Modelling and evaluating complex user entitlements in directory services using JSON and REST
2019-11-06, 11:35–12:20, Main Conference Room
.ical
Internet-scale consumer services and large corporations have a similar problem: once a user is authenticated, what should they have access to? Major security incidents and data breaches have shown that authorisation problems can have a catastrophic impact on organisations. Group memberships no longer provide the granularity or data model required by these complex scenarios, so many organisations are forced to model entitlements in non-LDAP services. This presentation will show that with the introduction of JSON attributes and RESTful interfaces, LDAP directories can provide the capabilities required for complex entitlement modelling and evaluation.
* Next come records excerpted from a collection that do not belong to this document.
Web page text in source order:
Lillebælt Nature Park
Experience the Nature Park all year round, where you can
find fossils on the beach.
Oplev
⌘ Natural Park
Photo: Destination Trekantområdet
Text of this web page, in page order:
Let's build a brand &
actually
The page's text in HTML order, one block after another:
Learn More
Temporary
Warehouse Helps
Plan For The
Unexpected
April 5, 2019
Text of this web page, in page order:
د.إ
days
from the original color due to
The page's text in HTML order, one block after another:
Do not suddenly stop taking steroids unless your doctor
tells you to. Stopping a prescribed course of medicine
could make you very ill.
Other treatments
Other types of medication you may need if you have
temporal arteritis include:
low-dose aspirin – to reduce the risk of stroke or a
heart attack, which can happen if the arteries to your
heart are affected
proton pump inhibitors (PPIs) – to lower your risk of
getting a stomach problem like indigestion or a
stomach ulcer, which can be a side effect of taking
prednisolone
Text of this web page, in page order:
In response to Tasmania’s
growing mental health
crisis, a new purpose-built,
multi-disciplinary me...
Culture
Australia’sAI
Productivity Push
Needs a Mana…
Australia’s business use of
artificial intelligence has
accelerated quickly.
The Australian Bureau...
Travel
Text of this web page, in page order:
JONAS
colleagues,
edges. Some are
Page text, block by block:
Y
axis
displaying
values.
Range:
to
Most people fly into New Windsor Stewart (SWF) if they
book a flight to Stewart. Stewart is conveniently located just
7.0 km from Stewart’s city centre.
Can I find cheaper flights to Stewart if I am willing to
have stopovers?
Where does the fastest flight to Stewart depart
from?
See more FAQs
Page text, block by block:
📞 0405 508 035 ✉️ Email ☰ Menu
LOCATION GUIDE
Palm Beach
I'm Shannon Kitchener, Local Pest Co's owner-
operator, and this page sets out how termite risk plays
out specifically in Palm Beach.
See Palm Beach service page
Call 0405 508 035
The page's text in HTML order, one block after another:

LDAP Directory services are regularly used for authentication and user profile data. Traditionally, complex user entitlements, beyond that which can be modelled using group memberships, has been stored in relational databases and more recently, NoSQL data stores.
This creates a disjointed architecture, where data that must be accessed at runtime for authorisation decisions is split across different services, leading to data management issues and performance problems. This is true in both consumer and corporate environments.
This presentation will detail a method for centralising as much entitlement data as possible in an LDAP directory service, modelling complex entitlements using JSON attributes. Evaluation of entitlements via REST APIs will also be discussed, in the context of OAuth-based authorisation scenarios.
Both employee and consumer use cases will be discussed.